The reason Romney's plan doesn't work is very simple. The size of the tax cut he's proposing for the rich is larger than all of the tax expenditures that go to the rich put together. As such, it is mathematically impossible for him to keep his promise to make sure the top one percent keeps paying the same or more.
Which is one of the reasons why neither Romney nor his new running mate Paul Ryan will publicly say "in the light of day" which of the roughly $1 trillion per year in tax breaks the Republican ticket proposes to close.
For months, Mitt Romney has been using the same dodge as Paul Ryan, promising only that the "1 percent keeps paying the current share they're paying or more." In March, economic adviser Glenn Hubbard confirmed Romney's cowardice, explaining "it is not his intention to take on any specific deduction or exclusion and eliminate it." As the New York Times reported:
"In order to limit any impact on the deficit, because I do not want to add to the deficit, and also to make sure we continue to have progressivity in our tax code, I'm going to limit the deductions and exemptions, particularly for high-income folks," Mr. Romney, a former governor of Massachusetts, said. "And by the way, I want to make sure that you understand, for middle-income families, the deductibility of home mortgage interest and charitable contributions, those things will continue," he said. "For high-income folks, we are going to cut back on that, so we make sure that the top 1 percent keeps paying the current share they're paying or more. We want middle-income Americans to be the place we focus our help, because it's middle-income Americans that have been hurt by this Obama economy."

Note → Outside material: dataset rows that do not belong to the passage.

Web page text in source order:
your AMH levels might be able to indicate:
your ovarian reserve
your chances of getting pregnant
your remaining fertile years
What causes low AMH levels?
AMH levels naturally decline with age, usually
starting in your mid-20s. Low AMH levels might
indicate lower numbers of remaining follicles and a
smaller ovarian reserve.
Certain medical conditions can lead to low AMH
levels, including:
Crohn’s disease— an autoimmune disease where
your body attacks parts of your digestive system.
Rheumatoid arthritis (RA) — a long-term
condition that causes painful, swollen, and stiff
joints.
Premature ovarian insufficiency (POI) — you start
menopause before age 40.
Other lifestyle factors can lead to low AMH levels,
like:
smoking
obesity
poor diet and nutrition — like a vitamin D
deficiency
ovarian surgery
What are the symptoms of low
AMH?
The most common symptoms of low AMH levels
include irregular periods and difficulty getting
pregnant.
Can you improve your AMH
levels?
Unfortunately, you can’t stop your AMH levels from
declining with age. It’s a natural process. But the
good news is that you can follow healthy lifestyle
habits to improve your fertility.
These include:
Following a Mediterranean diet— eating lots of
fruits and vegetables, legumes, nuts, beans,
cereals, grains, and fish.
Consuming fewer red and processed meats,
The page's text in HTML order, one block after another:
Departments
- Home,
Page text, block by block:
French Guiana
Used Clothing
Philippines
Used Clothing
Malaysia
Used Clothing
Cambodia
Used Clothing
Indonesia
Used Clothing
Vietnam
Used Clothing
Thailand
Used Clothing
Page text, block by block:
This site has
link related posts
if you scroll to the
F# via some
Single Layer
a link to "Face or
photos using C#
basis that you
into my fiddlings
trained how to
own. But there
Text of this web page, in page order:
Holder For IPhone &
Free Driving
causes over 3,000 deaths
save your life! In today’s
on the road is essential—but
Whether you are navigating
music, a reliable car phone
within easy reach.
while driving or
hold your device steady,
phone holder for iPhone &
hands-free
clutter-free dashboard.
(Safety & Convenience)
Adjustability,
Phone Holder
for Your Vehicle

But you simply can't get there from here. Much of the estimated $1.3 trillion in annual tax expenditures in 2015 (a figure larger than the entire 2012 budget deficit and equivalent to about a third of the $3.8 trillion in federal spending next year) benefit working and middle income Americans. For example, the home mortgage tax deduction was worth $89 billion in 2011. Tax-deferred 401K accounts cost the Treasury $63 billion. The Earned Income Tax Credit had a similar $63 billion price tag last year. As the Washington Post rightly highlighted last year, "ever-increasing tax breaks for U.S. families eclipse benefits for special interests."
But even following Romney's approach by "starting at the top" (that is, offsetting revenue losses from tax rate reductions by first eliminating tax expenditures for the highest-income groups) the Tax Policy Center showed his math simply can't work. Mitt's Magic Unicorn simply doesn't exist:
It is not possible to design a revenue-neutral plan that does not reduce average tax burdens and the share of taxes paid by high-income taxpayers under the conditions described above, even when we try to make the plan as progressive as possible.

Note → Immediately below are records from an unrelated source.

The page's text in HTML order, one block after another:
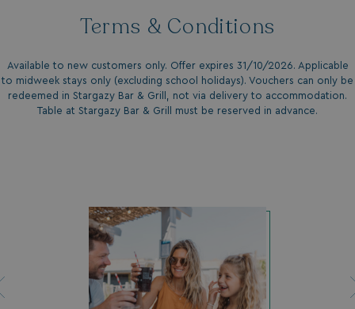
Terms & Conditions
Available to new customers only. Offer expires 31/10/2026. Applicable
to midweek stays only (excluding school holidays). Vouchers can only be
redeemed in Stargazy Bar & Grill, not via delivery to accommodation.
Table at Stargazy Bar & Grill must be reserved in advance.
TwoFactorRememberBrowser
UMB_SESSION
HeadlessMode
_GRECAPTCHA
Google
Privacy Policy
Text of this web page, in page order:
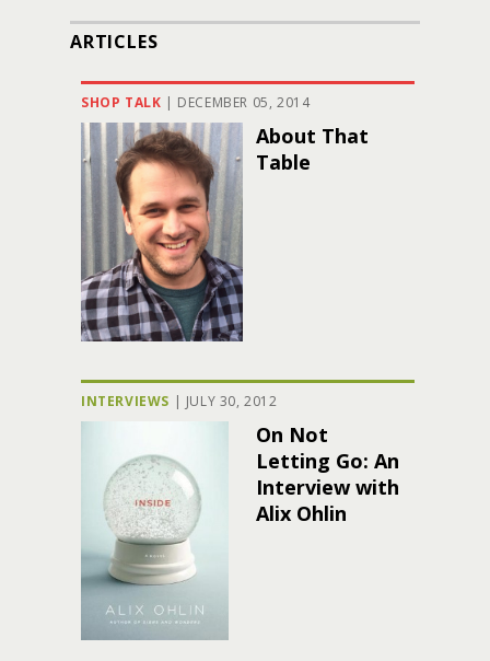
ARTICLES
SHOP TALK | DECEMBER 05, 2014
About That
Table
INTERVIEWS | JULY 30, 2012
On Not
Letting Go: An
Interview with
Alix Ohlin
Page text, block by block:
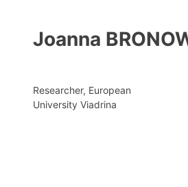
Joanna
Researcher, European
University Viadrina
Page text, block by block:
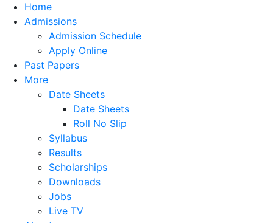
Home
Admissions
Admission Schedule
Apply Online
Past Papers
More
Date Sheets
Date Sheets
Roll No Slip
Syllabus
Results
Scholarships
Downloads
Jobs
Live TV
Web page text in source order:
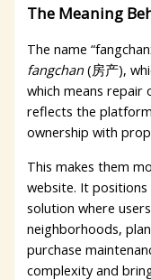
The Meaning
The name
fangchan (房产),
which means
reflects the
ownership with
This makes them
website. It
solution where
neighborhoods,
purchase
complexity and
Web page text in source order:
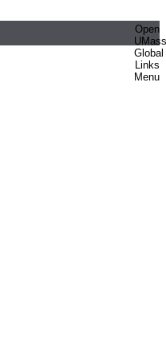
Open
UMass
Global
Links
Menu
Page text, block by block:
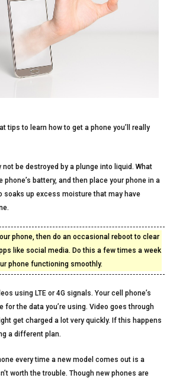
tips to learn how to get a phone you’ll really
be destroyed by a plunge into liquid. What
battery, and then place your phone in a
soaks up excess moisture that may have
phone, then do an occasional reboot to clear
like social media. Do this a few times a week
phone functioning smoothly.
using LTE or 4G signals. Your cell phone’s
for the data you’re using. Video goes through
get charged a lot very quickly. If this happens
a different plan.
every time a new model comes out is a
worth the trouble. Though new phones are
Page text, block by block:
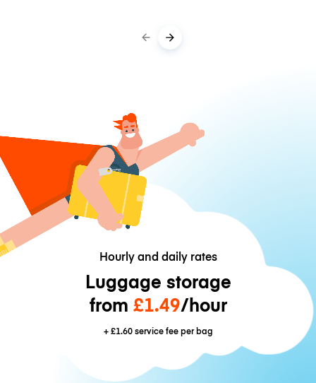
Hourly and daily rates
Luggage storage
from £1.49/hour
+£1.60service fee per bag
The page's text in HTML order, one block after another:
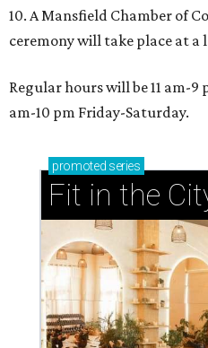
10. A Mansfield Chamber of
ceremony will take place at a
Regular hours will be 11 am-9
am-10 pm Friday-Saturday.
promoted series
Fit in the
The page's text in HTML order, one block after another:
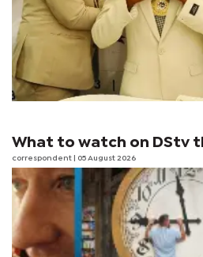
What to watch on DStv
correspondent | 05 August 2026
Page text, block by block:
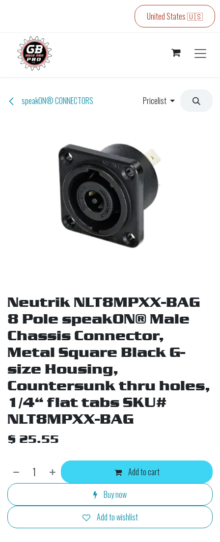
United States 🇺🇸
speakON® CONNECTORS Pricelist
Neutrik NLT8MPXX-BAG
8 Pole speakON® Male
Chassis Connector,
Metal Square Black G-
size Housing,
Countersunk thru holes,
1/4“ flat tabs SKU#
NLT8MPXX-BAG
$ 25.55
Add to cart
Buy now
Add to wishlist
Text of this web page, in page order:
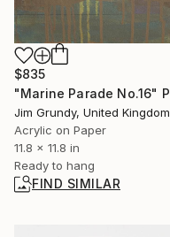
$835
Jim Grundy, United Kingdom
Acrylic on Paper
11.8 x 11.8 in
Ready to hang
FIND SIMILAR
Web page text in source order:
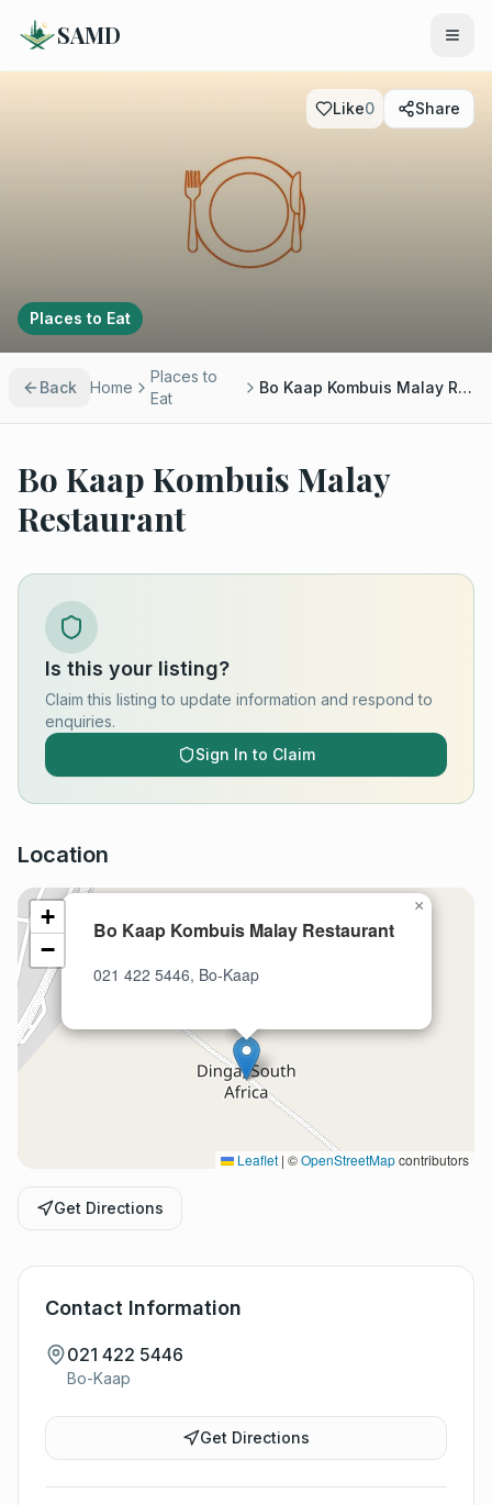
SAMD
Like0 Share
Places to Eat
Back Home
Places to
Eat
Bo Kaap Kombuis Malay Restaurant
Bo Kaap Kombuis Malay
Restaurant
Is this your listing?
Claim this listing to update information and respond to
enquiries.
Sign In to Claim
Location
Bo Kaap Kombuis Malay Restaurant
021 422 5446, Bo-Kaap
×
+
−
Leaflet | ©OpenStreetMapcontributors
Get Directions
Contact Information
021 422 5446
Bo-Kaap
Get Directions
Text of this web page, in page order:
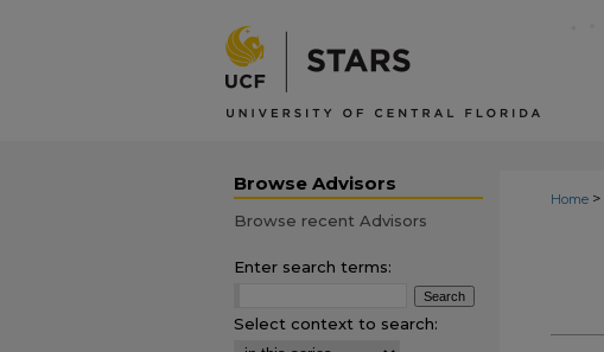
Home >
Browse Advisors
Browse recent Advisors
Enter search terms:
Select context to search:

Just as damning, TPC pointed out that Romney's plan isn't just frighteningly regressive, but anti-family as well:
Families with children currently receive 57 percent of the available tax expenditures examined in this exercise but 23 percent of the revenue reductions.
Romney's pledge of revenue-neutrality, the analysis found, "would require deep reductions in many popular tax benefits ranging from the mortgage interest deduction, the exclusion for employer-provided health insurance, the deduction for charitable contributions, and benefits for low- and middle-income families and children like the EITC and child tax credit."

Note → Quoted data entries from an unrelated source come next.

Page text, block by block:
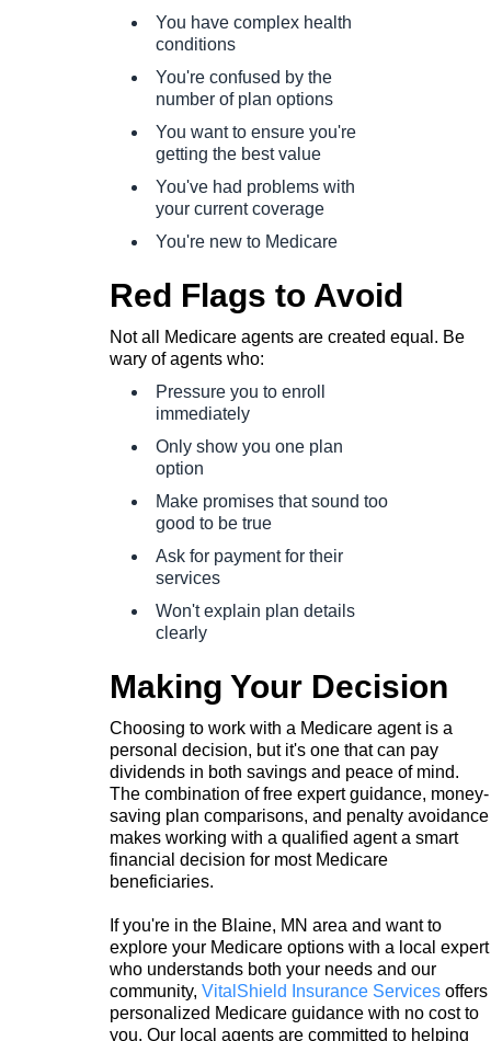
You have complex health
conditions
You're confused by the
number of plan options
You want to ensure you're
getting the best value
You've had problems with
your current coverage
You're new to Medicare
Red Flags to Avoid
Not all Medicare agents are created equal. Be
wary of agents who:
Pressure you to enroll
immediately
Only show you one plan
option
Make promises that sound too
good to be true
Ask for payment for their
services
Won't explain plan details
clearly
Making Your Decision
Choosing to work with a Medicare agent is a
personal decision, but it's one that can pay
dividends in both savings and peace of mind.
The combination of free expert guidance, money-
saving plan comparisons, and penalty avoidance
makes working with a qualified agent a smart
financial decision for most Medicare
beneficiaries.
If you're in the Blaine, MN area and want to
explore your Medicare options with a local expert
who understands both your needs and our
community, VitalShield Insurance Services offers
personalized Medicare guidance with no cost to
you. Our local agents are committed to helping
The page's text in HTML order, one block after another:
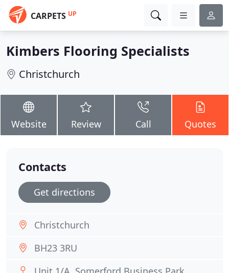
CARPETS UP
Kimbers Flooring Specialists
Christchurch
Website Review Call Quotes
Contacts
Get directions
Christchurch
BH23 3RU
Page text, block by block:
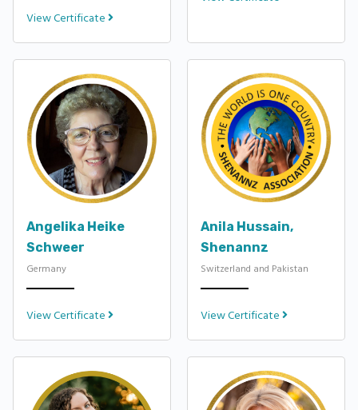
View Certificate
Angelika Heike
Schweer
Germany
View Certificate
Anila Hussain,
Shenannz
Switzerland and Pakistan
View Certificate
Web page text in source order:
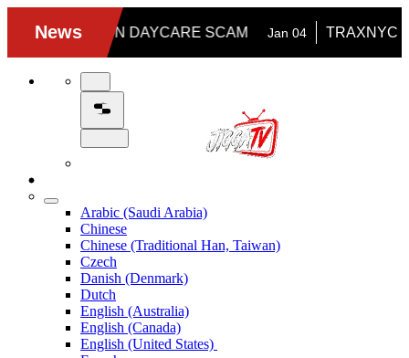
Arabic (Saudi Arabia)
Chinese
Chinese (Traditional Han, Taiwan)
Czech
Danish (Denmark)
Dutch
English (Australia)
English (Canada)
English (United States)

That's a lot of pain for middle class voters, which means it would even more painful for Mitt Romney to talk about during an election year. Which is why, Mitt made clear beginning in March, he won't:
"So I haven't laid out all of the details about how we're going to deal with each deduction, so I think it's kind of interesting for the groups to try and score it, because frankly it can't be scored, because those kinds of details will have to be worked out with Congress, and we have a wide array of options."
As Ezra Klein responded, "Let's be clear on this: A tax plan that can't be scored because it doesn't include sufficient details is not a plan."
That won't stop Mitt Romney from running around in circles to defend it.